Compute how many lines in the records below contain the string "cuffs" and give that number without other output.

⟨

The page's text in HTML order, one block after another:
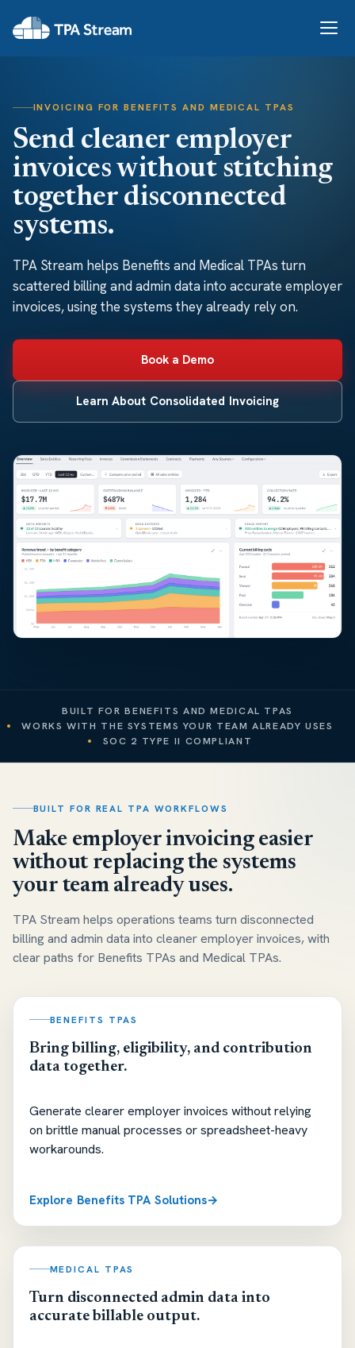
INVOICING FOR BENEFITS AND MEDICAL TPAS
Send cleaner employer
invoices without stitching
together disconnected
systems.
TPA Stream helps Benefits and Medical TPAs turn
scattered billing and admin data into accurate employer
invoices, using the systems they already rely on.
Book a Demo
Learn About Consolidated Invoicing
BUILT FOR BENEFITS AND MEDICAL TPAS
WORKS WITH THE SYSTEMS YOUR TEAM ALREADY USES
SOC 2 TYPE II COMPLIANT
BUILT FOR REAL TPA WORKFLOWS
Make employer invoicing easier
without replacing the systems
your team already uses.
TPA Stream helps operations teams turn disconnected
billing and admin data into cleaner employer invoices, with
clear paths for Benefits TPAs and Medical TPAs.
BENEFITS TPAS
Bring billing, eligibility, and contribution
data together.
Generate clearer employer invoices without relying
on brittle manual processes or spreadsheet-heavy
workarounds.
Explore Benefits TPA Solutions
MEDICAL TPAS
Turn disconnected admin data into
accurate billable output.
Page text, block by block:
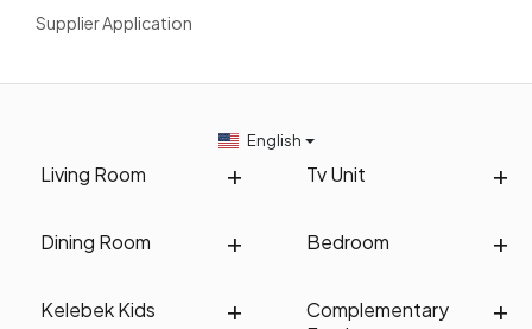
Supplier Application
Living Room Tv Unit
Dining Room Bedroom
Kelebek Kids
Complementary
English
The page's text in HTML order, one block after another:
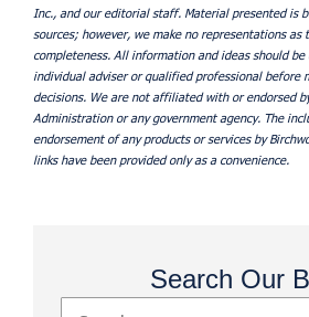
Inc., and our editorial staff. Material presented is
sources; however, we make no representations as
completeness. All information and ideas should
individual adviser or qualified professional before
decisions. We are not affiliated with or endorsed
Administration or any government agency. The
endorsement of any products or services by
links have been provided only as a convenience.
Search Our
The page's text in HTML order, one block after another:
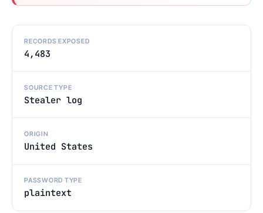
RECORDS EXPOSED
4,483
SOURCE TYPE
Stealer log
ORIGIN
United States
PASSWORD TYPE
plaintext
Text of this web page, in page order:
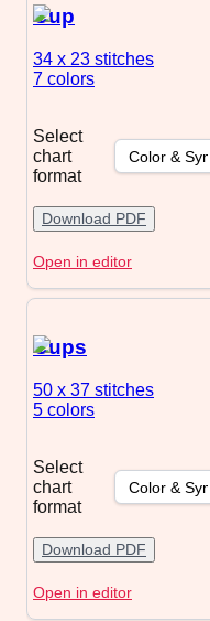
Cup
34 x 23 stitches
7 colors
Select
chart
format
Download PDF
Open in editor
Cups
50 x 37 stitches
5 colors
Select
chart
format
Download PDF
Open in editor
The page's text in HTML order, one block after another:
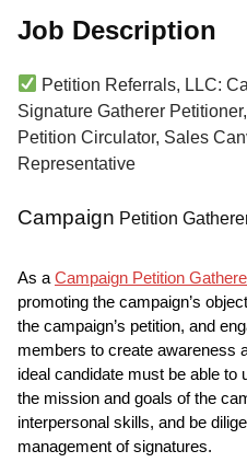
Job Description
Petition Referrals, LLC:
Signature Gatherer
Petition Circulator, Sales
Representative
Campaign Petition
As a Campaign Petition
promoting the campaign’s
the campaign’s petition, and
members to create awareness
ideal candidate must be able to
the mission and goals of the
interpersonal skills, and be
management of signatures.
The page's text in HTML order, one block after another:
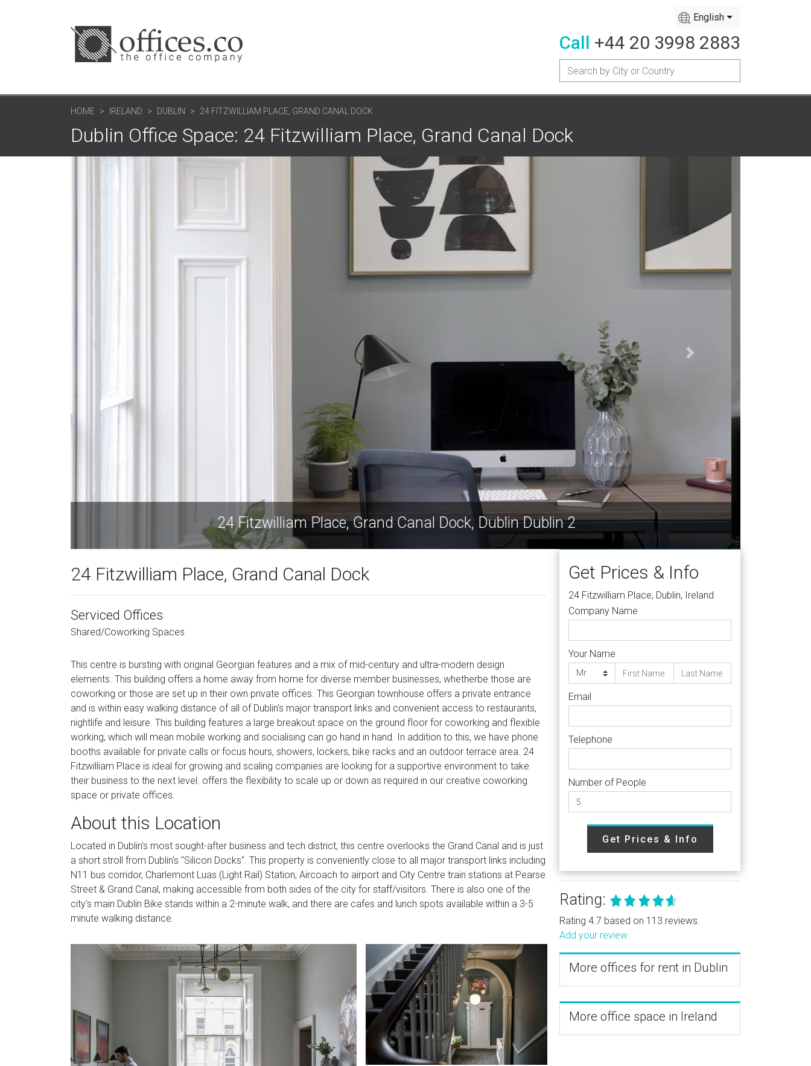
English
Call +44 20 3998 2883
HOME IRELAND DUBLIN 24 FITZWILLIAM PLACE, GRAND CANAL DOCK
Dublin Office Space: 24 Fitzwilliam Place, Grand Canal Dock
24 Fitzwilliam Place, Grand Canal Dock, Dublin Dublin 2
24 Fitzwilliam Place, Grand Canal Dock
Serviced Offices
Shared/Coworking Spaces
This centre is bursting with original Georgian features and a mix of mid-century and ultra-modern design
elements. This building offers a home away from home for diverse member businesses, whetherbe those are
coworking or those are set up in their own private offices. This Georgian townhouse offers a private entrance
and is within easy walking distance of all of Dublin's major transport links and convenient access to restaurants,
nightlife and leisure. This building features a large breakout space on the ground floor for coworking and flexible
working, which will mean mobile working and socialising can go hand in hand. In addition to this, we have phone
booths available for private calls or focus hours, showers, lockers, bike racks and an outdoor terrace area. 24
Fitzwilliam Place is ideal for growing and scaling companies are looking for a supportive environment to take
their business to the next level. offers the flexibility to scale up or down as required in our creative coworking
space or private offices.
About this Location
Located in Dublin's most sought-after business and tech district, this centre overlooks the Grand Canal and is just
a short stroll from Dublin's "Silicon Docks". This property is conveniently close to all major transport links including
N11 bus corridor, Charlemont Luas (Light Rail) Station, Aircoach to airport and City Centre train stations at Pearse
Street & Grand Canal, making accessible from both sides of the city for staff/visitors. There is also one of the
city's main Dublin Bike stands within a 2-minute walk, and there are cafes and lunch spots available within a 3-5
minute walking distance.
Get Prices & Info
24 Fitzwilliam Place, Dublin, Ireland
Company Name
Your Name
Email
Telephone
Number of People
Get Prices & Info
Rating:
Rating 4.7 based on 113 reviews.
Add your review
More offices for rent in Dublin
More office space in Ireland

⟩
⟨

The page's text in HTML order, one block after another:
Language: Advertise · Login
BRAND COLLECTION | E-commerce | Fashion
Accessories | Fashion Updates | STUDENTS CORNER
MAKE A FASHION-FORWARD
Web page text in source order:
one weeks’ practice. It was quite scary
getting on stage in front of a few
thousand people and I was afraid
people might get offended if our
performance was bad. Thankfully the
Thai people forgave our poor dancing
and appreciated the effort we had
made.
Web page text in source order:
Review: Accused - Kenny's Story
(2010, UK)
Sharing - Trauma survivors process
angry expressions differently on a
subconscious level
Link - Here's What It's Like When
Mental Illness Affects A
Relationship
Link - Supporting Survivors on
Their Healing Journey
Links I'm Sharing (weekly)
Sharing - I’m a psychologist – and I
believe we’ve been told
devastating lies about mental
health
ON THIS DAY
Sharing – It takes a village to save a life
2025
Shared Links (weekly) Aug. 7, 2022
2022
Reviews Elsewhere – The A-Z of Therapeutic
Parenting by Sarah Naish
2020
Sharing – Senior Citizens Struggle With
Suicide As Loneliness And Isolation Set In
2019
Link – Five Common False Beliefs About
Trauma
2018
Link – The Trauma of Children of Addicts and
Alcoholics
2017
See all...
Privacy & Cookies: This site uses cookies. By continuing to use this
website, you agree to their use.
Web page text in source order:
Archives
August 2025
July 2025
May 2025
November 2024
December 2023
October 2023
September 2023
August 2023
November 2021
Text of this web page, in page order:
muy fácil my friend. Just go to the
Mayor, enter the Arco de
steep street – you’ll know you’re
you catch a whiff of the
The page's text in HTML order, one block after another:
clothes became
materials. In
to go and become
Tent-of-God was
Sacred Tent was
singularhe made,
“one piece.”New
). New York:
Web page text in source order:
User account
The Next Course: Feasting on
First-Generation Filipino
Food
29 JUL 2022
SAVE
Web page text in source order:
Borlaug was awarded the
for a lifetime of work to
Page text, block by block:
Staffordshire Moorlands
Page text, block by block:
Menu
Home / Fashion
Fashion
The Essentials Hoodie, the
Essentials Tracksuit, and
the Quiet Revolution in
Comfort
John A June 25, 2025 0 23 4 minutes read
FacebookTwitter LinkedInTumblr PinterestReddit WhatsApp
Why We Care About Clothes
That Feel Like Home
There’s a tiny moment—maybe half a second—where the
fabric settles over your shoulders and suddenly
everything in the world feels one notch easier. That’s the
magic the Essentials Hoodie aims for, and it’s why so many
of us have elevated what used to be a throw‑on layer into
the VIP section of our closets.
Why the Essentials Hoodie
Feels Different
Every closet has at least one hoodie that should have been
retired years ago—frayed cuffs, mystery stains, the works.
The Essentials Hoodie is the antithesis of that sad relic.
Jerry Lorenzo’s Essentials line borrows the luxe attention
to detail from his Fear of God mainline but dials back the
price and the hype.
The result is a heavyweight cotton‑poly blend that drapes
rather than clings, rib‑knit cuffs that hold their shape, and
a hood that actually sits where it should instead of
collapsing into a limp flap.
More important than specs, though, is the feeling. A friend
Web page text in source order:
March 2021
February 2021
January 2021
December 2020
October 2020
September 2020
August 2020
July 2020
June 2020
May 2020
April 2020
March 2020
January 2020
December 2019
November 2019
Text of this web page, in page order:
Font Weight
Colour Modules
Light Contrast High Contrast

⟩
⟨

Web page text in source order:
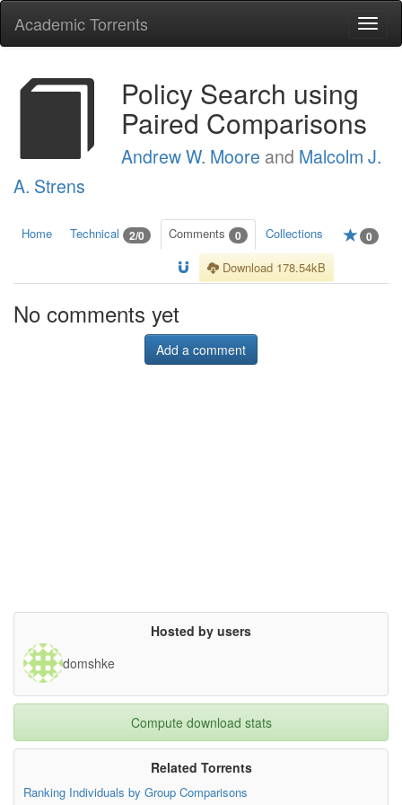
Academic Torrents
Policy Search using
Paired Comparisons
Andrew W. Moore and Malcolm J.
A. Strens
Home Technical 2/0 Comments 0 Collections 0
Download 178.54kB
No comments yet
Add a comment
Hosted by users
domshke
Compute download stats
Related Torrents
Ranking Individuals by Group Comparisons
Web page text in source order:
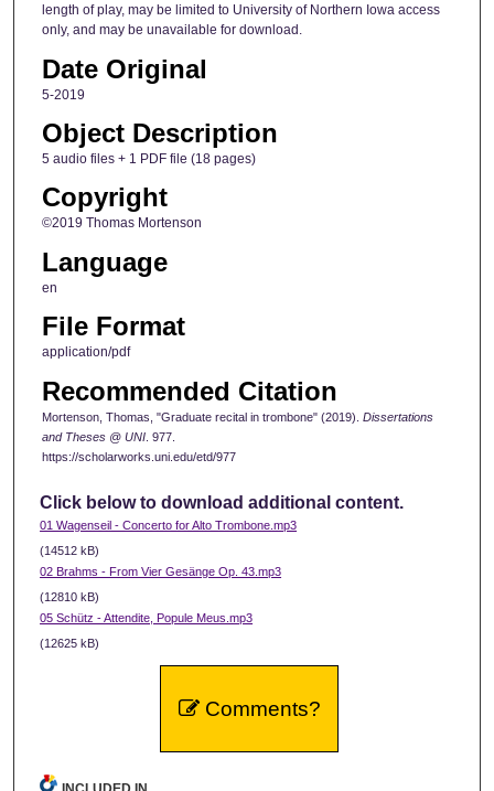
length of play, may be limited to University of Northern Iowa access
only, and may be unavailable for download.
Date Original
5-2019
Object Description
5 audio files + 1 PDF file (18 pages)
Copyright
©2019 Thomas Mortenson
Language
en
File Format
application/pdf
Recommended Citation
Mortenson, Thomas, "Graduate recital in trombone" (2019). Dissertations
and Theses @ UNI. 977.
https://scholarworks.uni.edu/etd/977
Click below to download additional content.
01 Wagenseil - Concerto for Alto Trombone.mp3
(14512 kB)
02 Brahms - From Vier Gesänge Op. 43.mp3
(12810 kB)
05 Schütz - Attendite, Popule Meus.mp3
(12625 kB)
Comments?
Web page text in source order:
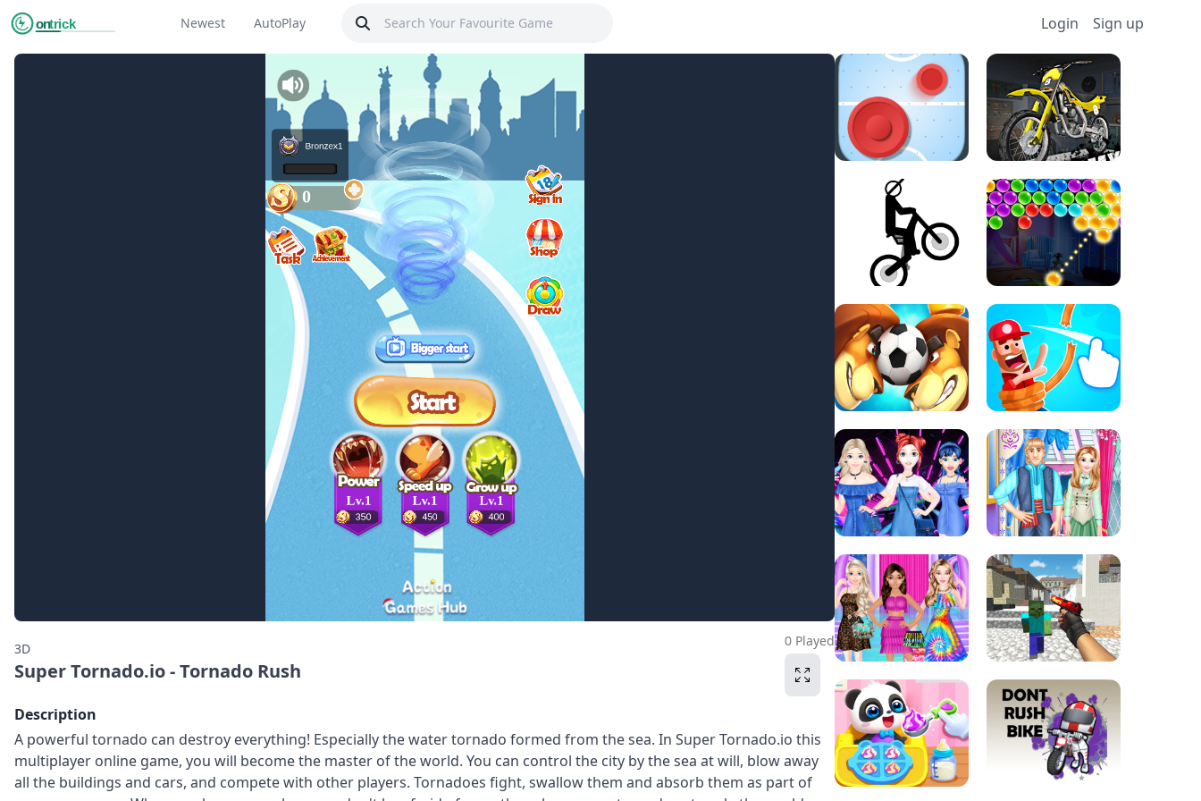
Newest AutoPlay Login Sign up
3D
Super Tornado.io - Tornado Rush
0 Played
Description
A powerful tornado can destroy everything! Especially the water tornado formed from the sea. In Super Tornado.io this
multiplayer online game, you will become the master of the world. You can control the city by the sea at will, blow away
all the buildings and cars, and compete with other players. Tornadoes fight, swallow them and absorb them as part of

⟩

Solution to the problem ->
2